Data for processing:
-------
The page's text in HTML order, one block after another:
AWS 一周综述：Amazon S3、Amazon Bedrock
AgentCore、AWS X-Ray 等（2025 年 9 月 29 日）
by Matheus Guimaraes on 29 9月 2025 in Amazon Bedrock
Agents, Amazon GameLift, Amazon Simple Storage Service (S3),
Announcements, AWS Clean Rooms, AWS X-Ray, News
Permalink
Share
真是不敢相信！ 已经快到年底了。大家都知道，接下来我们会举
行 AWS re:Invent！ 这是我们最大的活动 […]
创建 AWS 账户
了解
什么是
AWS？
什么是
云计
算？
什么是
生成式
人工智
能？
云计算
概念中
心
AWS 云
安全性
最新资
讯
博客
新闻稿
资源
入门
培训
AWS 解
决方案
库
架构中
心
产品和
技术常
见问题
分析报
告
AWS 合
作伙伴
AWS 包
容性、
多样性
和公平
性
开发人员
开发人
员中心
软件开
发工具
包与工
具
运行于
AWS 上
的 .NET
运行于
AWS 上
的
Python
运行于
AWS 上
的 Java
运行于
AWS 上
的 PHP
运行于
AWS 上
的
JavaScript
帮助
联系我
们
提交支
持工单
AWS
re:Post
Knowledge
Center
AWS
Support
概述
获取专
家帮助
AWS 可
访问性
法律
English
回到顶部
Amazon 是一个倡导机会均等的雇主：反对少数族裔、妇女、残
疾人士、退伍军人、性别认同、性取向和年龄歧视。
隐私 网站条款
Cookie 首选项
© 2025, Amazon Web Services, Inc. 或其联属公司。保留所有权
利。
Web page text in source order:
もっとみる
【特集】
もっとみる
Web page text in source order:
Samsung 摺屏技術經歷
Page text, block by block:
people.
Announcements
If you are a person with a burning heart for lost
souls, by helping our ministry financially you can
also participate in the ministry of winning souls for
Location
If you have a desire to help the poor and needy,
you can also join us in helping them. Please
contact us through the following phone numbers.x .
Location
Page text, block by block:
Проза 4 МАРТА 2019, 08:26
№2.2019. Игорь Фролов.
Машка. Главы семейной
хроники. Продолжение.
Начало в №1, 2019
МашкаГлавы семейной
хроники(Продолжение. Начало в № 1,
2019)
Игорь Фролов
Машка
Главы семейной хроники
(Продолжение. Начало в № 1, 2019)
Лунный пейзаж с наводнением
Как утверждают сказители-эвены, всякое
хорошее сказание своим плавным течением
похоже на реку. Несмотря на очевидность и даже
-------
Assignment: Among the records above, which lines hold the word "Продолжение"? Copy each one.

Answer area:
хроники. Продолжение.
хроники(Продолжение. Начало в № 1,
(Продолжение. Начало в № 1, 2019)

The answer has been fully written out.